Records from a dataset:
--- START ---

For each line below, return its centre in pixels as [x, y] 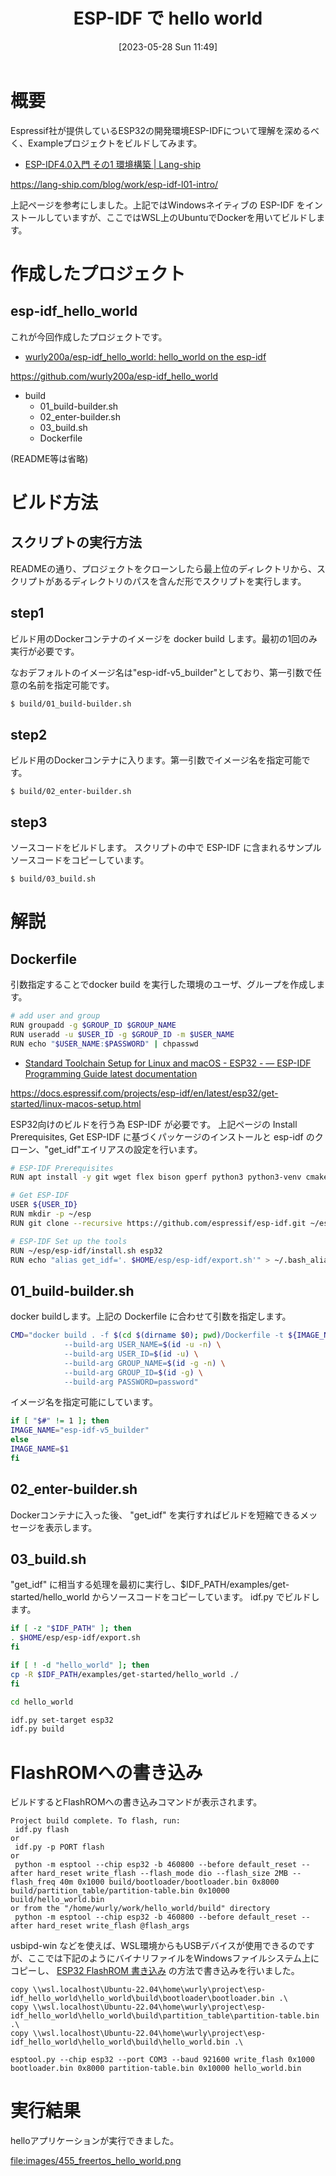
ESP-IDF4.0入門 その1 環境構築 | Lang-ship [112, 164]
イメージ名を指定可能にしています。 [84, 1402]
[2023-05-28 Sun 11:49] [168, 46]
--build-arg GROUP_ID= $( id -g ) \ [133, 1372]
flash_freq [33, 1882]
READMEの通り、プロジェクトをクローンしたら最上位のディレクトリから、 [164, 568]
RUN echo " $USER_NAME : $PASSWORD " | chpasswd [104, 1044]
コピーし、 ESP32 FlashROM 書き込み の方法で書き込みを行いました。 [155, 1971]
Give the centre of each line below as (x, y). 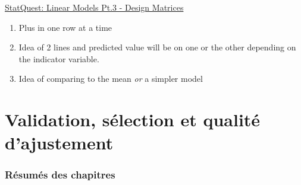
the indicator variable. (59, 58)
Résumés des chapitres (60, 175)
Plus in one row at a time (65, 27)
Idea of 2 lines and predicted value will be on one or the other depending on (157, 47)
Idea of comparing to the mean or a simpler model (111, 79)
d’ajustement (59, 143)
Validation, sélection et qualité (133, 119)
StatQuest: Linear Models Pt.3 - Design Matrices (94, 7)
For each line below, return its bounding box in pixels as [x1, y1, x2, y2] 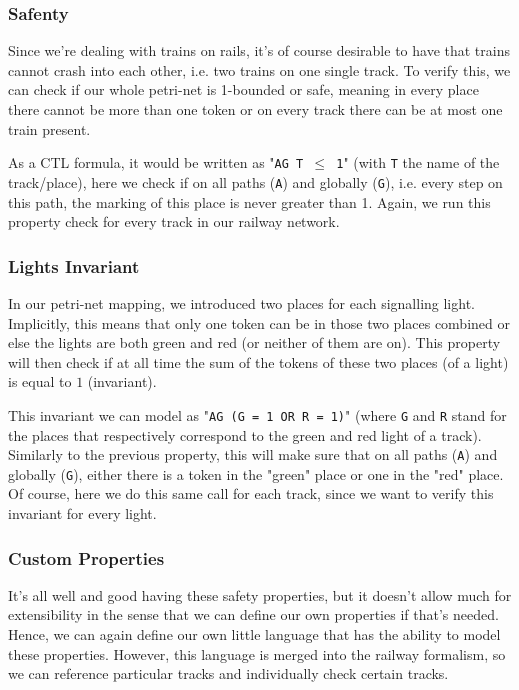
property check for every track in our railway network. [8, 211, 340, 232]
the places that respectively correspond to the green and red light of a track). [8, 424, 482, 445]
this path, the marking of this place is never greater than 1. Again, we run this [8, 191, 491, 212]
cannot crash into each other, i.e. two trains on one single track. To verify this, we [8, 59, 511, 80]
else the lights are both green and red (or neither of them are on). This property [8, 332, 501, 353]
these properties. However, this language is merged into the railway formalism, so [8, 643, 506, 664]
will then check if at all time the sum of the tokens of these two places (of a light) [8, 351, 509, 372]
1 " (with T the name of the [336, 152, 500, 173]
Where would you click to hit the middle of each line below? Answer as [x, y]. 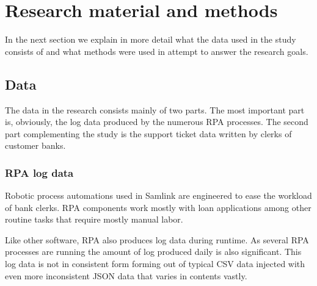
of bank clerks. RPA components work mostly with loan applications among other [158, 207]
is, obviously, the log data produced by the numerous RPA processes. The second [157, 122]
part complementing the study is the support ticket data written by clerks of [148, 133]
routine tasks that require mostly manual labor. [94, 219]
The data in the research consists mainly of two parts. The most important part [155, 109]
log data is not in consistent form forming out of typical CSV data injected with [155, 264]
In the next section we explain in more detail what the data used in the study [151, 39]
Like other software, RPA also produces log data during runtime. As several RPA [157, 239]
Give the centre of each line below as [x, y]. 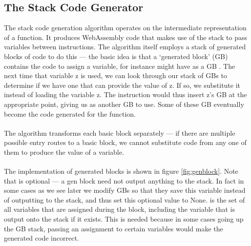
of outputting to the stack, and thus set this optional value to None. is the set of [125, 199]
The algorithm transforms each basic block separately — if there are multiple [120, 133]
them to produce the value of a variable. [64, 152]
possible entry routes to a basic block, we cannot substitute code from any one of [125, 142]
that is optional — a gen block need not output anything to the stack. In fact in [124, 180]
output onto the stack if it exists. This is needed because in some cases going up [124, 219]
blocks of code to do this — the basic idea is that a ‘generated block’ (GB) [116, 56]
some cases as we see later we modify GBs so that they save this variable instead [125, 190]
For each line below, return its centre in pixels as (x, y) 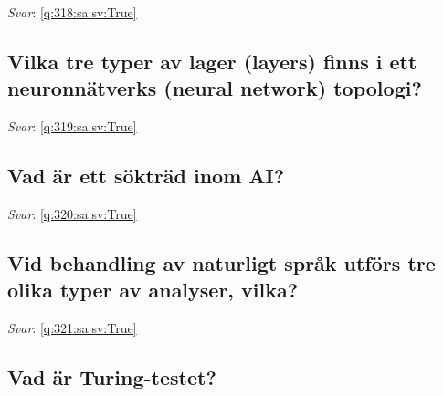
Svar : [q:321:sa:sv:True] (72, 328)
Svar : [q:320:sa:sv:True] (72, 213)
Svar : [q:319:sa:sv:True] (72, 126)
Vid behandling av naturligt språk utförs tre (221, 262)
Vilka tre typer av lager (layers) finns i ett (212, 61)
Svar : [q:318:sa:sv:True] (72, 12)
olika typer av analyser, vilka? (153, 290)
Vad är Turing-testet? (112, 377)
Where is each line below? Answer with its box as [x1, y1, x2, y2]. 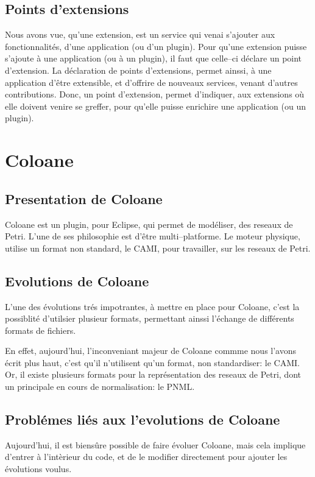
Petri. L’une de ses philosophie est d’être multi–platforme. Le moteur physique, [5, 230, 300, 242]
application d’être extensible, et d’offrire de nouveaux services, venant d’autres [5, 76, 298, 88]
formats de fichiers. [5, 323, 76, 336]
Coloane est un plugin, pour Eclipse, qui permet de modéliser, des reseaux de [5, 217, 293, 230]
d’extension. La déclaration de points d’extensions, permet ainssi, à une [5, 63, 272, 76]
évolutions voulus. [5, 462, 72, 475]
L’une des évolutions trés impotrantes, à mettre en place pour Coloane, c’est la [5, 300, 300, 313]
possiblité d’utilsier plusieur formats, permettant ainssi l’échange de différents [5, 312, 294, 325]
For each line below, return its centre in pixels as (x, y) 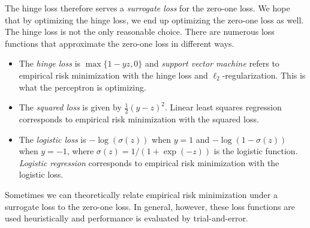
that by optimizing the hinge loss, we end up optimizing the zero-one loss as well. (154, 19)
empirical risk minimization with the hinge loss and (113, 75)
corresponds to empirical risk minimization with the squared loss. (139, 118)
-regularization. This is (264, 75)
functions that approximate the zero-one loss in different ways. (120, 43)
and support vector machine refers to (212, 63)
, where (80, 151)
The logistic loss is (52, 139)
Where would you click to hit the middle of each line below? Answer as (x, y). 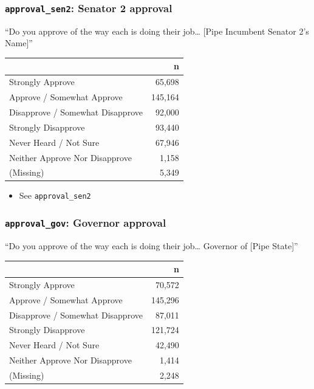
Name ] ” (19, 43)
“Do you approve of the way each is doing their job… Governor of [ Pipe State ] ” (152, 245)
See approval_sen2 (55, 195)
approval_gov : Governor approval (86, 223)
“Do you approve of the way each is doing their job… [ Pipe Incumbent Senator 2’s (157, 31)
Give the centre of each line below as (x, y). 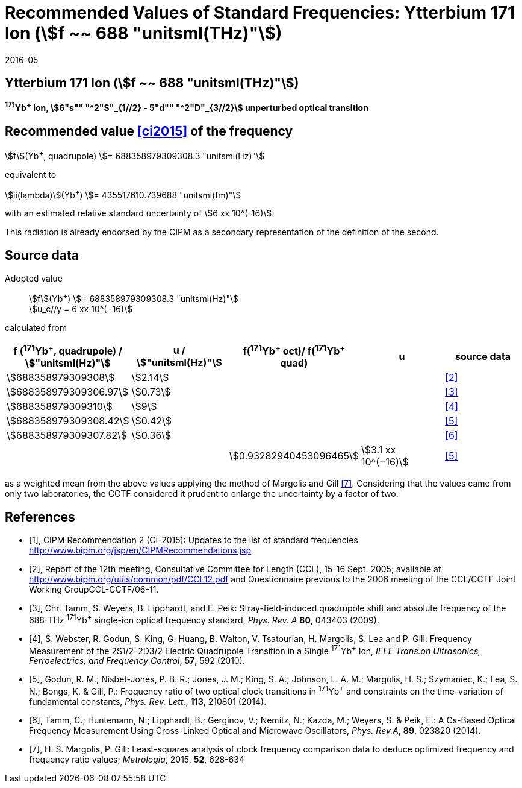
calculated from (36, 327)
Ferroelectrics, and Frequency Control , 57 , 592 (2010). (137, 661)
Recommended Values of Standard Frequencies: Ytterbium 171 (260, 13)
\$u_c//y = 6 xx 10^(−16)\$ (81, 309)
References (40, 517)
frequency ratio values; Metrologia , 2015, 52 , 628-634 (137, 760)
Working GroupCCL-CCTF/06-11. (94, 590)
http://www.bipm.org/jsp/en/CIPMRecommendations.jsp (140, 550)
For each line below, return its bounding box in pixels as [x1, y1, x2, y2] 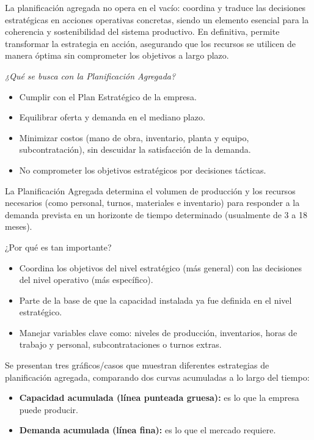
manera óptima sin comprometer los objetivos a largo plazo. [5, 49, 229, 62]
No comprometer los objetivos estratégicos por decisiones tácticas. [19, 163, 266, 176]
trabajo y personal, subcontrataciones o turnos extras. [19, 338, 222, 351]
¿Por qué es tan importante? [5, 240, 112, 253]
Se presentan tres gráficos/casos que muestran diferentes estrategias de [5, 359, 269, 372]
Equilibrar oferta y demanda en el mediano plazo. [19, 111, 205, 123]
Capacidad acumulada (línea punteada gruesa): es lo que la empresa [19, 391, 299, 404]
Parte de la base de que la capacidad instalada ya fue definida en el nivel [19, 293, 292, 306]

--- END ---

| ASSIGNED TASK |
In the entries above, identify every line with the word "empirical". Copy those lines.

| EXERCISE OUTPUT |
empirical risk minimization with the hinge loss and (113, 75)
corresponds to empirical risk minimization with the squared loss. (139, 118)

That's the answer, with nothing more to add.